Occupancy and Multiple Conformations
Macromolecular crystals are composed of many individual molecules packed into a symmetrical arrangement. In some crystals, there are slight differences between each of these molecules. For instance, a sidechain on the surface may wag back and forth between several conformations, or a substrate may bind in two orientations in an active site, or a metal ion may be bound to only a few of the molecules. When researchers build the atomic model of these portions, they can use the occupancy to estimate the amount of each conformation that is observed in the crystal. For most atoms, the occupancy is given a value of 1, indicating that the atom is found in all of the molecules in the same place in the crystal. However, if a metal ion binds to only half of the molecules in the crystal, the researcher will see a weak image of the ion in the electron density map, and can assign an occupancy of 0.5 in the PDB structure file for this atom. Occupancies are also commonly used to identify sidechains or ligands that are observed in multiple conformations. The occupancy value is used to indicate the fraction of molecules that have each of the conformations. Two (or more) atom records are included for each atom, with occupancies like 0.5 and 0.5, or 0.4 and 0.6, or other fractional occupancies that sum to a total of 1.

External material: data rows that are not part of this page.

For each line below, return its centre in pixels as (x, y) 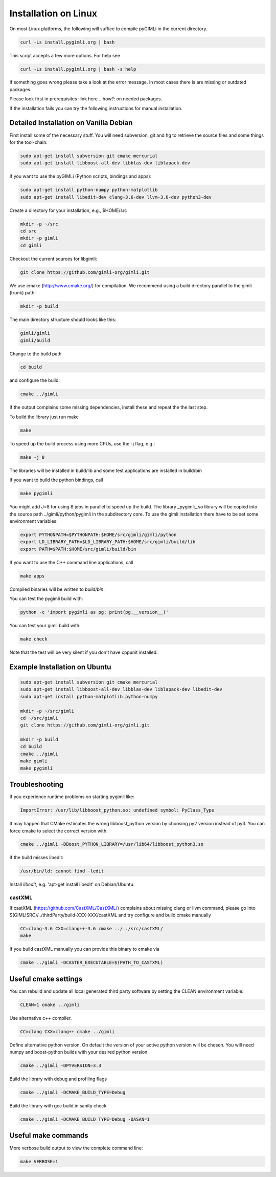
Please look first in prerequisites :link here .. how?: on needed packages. (86, 99)
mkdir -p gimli (39, 238)
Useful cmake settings (46, 979)
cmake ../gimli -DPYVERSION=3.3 (61, 1066)
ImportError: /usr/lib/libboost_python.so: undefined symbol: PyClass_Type (117, 810)
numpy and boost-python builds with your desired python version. (79, 1052)
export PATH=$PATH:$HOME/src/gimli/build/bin (78, 549)
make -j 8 (32, 457)
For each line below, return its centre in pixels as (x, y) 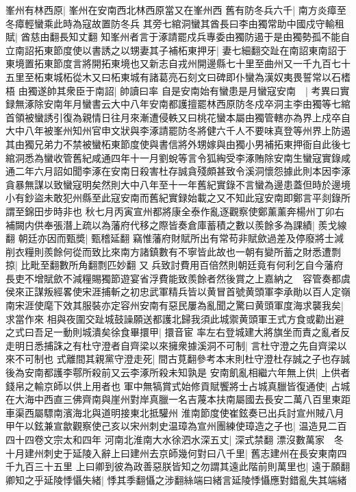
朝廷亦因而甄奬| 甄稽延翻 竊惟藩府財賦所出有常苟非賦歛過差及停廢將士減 (181, 238)
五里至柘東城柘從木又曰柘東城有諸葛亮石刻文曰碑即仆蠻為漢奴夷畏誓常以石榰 (178, 76)
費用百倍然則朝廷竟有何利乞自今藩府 (262, 265)
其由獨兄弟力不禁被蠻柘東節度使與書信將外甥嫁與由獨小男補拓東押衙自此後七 (178, 144)
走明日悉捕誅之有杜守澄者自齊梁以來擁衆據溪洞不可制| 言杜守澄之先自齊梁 (171, 345)
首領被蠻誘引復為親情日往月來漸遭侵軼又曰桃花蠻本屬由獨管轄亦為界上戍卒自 (178, 117)
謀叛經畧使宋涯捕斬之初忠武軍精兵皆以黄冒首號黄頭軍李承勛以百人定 (187, 292)
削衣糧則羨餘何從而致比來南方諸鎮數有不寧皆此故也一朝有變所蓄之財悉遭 (168, 251)
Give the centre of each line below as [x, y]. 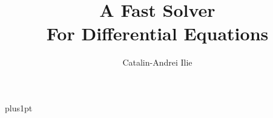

The two images shown are taken from the high-resolution structure of myoglobin in entry 1a6m: glutamine 8 is on the left, and tyrosine 151 on the right. In both cases, the depositors interpreted the experimental data as showing two conformations of the amino acid, with occupancies of 0.57 and 0.43 for the glutamine, and 0.5 for each of the tyrosine conformations. The blue contours surround the regions with high electron density, and the atomic model is shown in sticks. These pictures are created using the Astex viewer, which is available on the Structure Summary page for this PDB entry (just click the "EDS" link in the "Experimental Method" section).
The picture below of the whole myoglobin molecule is shown with all of the amino acids that have two conformations in the file.
You can click on the picture for an interactive Jmol version.
Tip: When dealing with PDB entries with multiple coordinates, you often need to pay close attention. It is not always possible to select just the "A" conformations and throw away the "B" conformations. You need to look carefully in each case and make sure that there are not any bad contacts between mobile sidechains.